I love it, I will keep using Twitter. My problem is that I had had a follow-read-retweet pattern of usage for ~4 years and then 3 mos ago I snapped and started replying to others as well. My interest in the platform went from reddit replacement to a way to try to prove out my own opinions. My reliance on the platform, already high, skyrocketed
About a month later I hit the 5k follow limit. The established method to clear this hurdle is to become “famous” enough for Twitter to lift the cap
Four weeks after hitting the limit, I was frustrated enough to do the scratch maths and found that if I had had a 5k + 100 per month of use where I had sent 100+ retweets I would be fine which seems a simple fix conceptually
I get frustrated because when I have a nice conversation these days I have to go back and find people I had followed ~8 years ago and drop them in favor of someone I just met
I want to understand why this is happening in terms of incentives.

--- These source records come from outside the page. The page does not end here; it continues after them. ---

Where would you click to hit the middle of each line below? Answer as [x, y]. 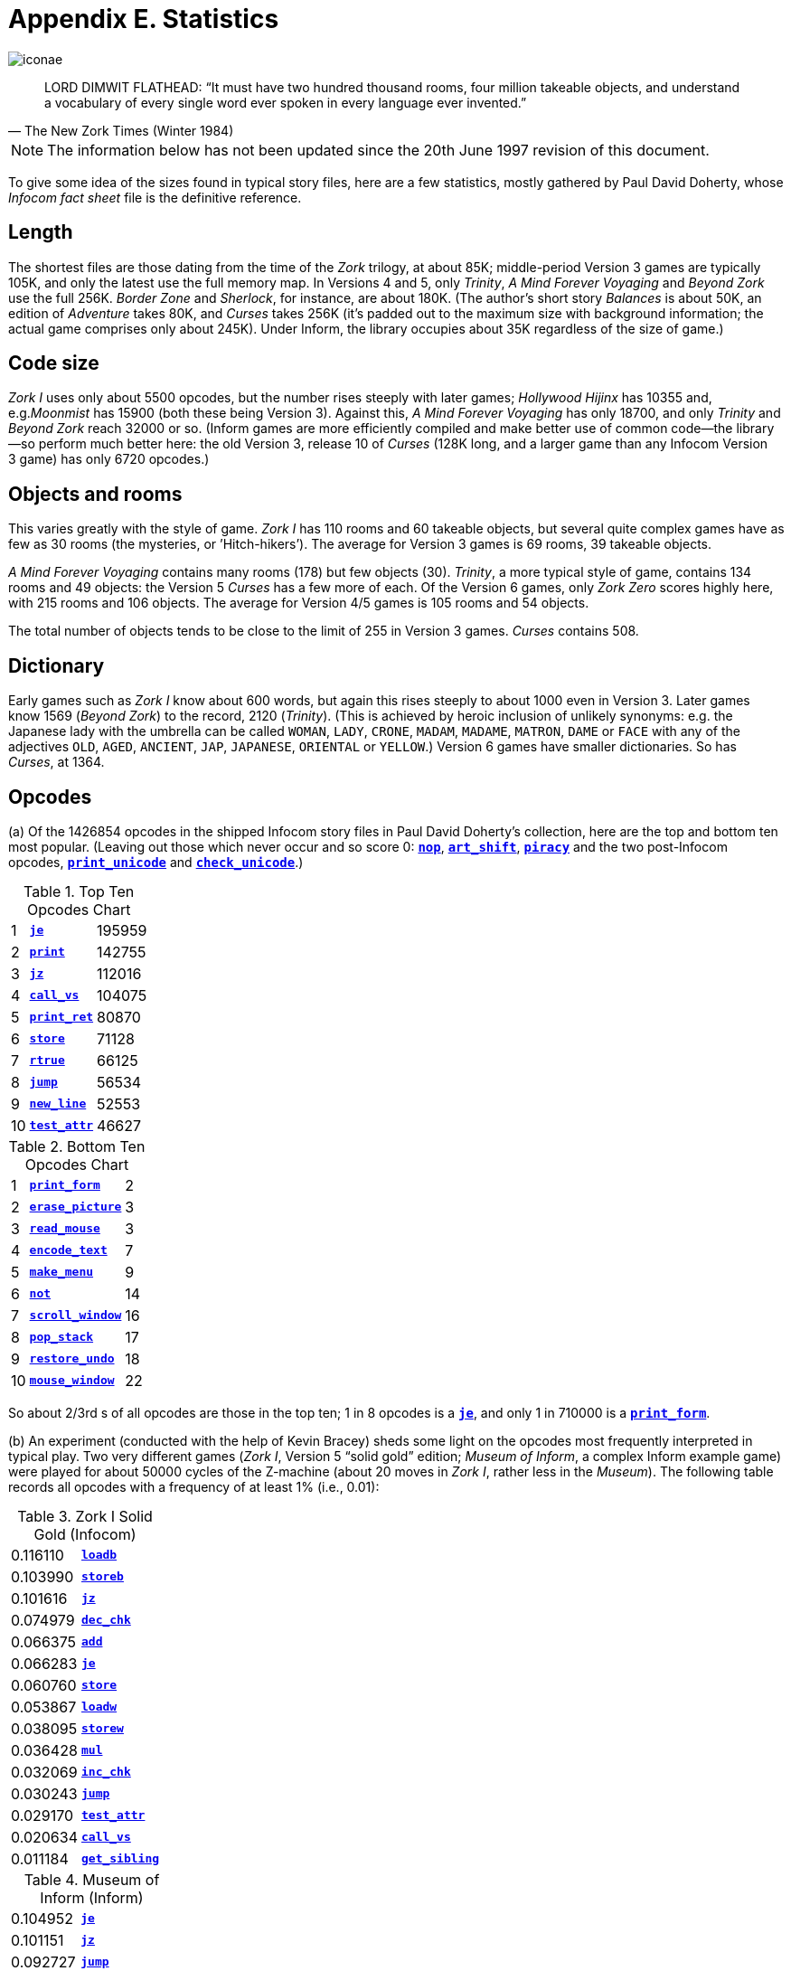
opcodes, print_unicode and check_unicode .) [156, 862]
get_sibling [120, 1859]
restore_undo [72, 1359]
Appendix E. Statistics [144, 19]
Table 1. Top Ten [79, 891]
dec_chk [106, 1620]
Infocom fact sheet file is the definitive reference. [155, 197]
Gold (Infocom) [85, 1534]

I can only assume there aren't a lot of people trying to use the platform this way (unlikely), that Twitter doesn’t staff economists who would know about inflation (unlikely), or that Twitter feels the follow-celebrities concept of their early days is still the best way to sell ads
I know there are tech challenges on the backend and that Twitter is massive, but that seems subordinate to the idea that listening to more people than listen to you is a eu-social behavior
St Francis of Assisi famously prayed “Make me a channel of your peace... O master grant that I may never seek so much to be consoled as to console, to be understood as to understand”
Maybe if Twitter’s excess of revenues over expenses were all swept to the US Treasury less reinvestment rather than used to distribute to shareholders or buy back stock they could focus on promotion of eu-social behavior rather than eyeball/clickthrough optimization?